The code behind this option is under active development and as a result the semantics of the partial argument may
change.
[no]same
Defaults to off. Allow dedupe of extents within the same file.
[no]fiemap
Defaults to on. Duperemove uses the fiemap ioctl during the dedupe stage to optimize out already deduped extents as
well as to provide an estimate of the space saved after dedupe operations are complete.
Unfortunately, some versions of Btrfs exhibit extremely poor performance in fiemap as the number of references on a
file extent goes up. If you are experiencing the dedupe phase slowing down or 'locking up' this option may give you a
significant amount of performance back.
Note: This does not turn off all usage of fiemap, to disable fiemap during the file scan stage, you will also want to
use the --lookup-extents=no option.
[no]block
Deprecated.
I ended up using --dedupe-options partial
which took a lot longer to run along with more CPU but performed deduplication. However, it did perform solid deduplication.

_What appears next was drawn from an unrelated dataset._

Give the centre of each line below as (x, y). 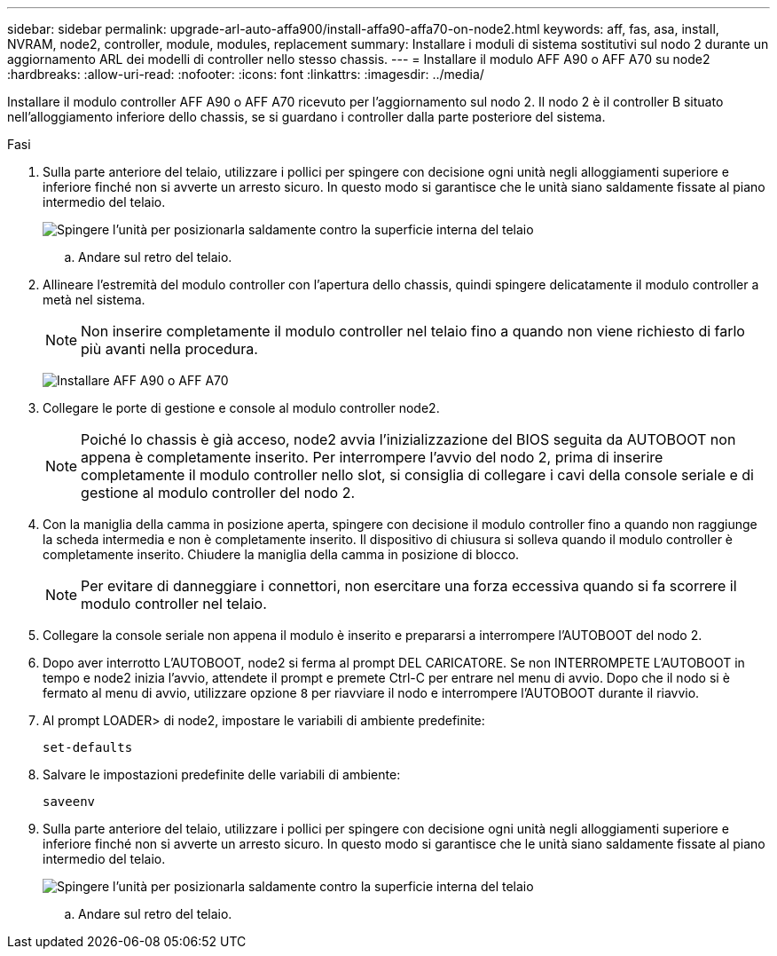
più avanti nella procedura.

# Run deduplication command with partial option set.
sudo duperemove --dedupe-options partial -dr .
While this does consume a bit of CPU, you can use the following flags to limit the amount of cores/threads.
--io-threads=N
Use N threads for I/O. This is used by the file hashing and dedupe stages. Default is automatically detected based on number
of host cpus.
--cpu-threads=N
Use N threads for CPU bound tasks. This is used by the duplicate extent finding stage. Default is automatically detected
based on number of host cpus.
Note: Hyperthreading can adversely affect performance of the extent finding stage. If duperemove detects an Intel CPU with
hyperthreading it will use half the number of cores reported by the system for cpu bound tasks.
This was a fun experiment for me because I feel my knowledge with file systems isn't enough and I'll be using the BTRFS file system more in the future along with the deduplication feature. I think it's best to have a cron job run late at night every two weeks or so to perform deduplication with partial support due to how long it takes.

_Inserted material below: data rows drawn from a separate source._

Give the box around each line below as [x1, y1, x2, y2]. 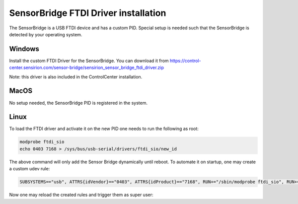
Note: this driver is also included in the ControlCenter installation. [9, 73, 143, 79]
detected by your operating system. [9, 31, 82, 37]
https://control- [169, 58, 201, 64]
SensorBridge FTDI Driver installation [9, 7, 166, 18]
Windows [9, 45, 39, 53]
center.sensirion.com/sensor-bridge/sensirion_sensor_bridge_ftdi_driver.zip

There are other file systems I'm going to also experiment with such as ZFS and XFS which I've heard great things about. With that said, having deduplication in-band sounds like a better approach since it performs deduplication if needed on any write operation. However, this could be costly to the CPU as well, so there are definitely pros to out-of-band deduplication (e.g. being able to pick what directories to perform deduplication on and what times).

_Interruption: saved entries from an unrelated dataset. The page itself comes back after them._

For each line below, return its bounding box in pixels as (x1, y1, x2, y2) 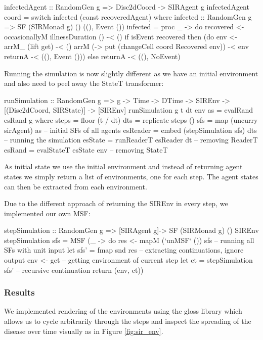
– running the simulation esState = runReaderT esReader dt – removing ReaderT (4, 134, 258, 145)
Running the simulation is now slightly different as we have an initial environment (4, 68, 258, 78)
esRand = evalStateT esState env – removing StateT (4, 144, 168, 155)
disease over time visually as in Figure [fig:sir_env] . (4, 325, 163, 336)
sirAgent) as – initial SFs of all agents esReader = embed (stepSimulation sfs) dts (4, 124, 257, 135)
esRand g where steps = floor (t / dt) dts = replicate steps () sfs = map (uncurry (4, 114, 258, 125)
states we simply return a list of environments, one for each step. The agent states (4, 171, 258, 181)
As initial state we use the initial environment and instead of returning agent (4, 161, 243, 172)

One other thing I did want to note is while file systems such as BTRFS have matured a lot over the years, it is stated deduplication still poses a very small risk of data corruption. This is because the deduplication process involves sharing data blocks and any changes to the data block being shared could cause issues. BTRFS does have safeguards for this, though. So make sure to always back up your files if you can!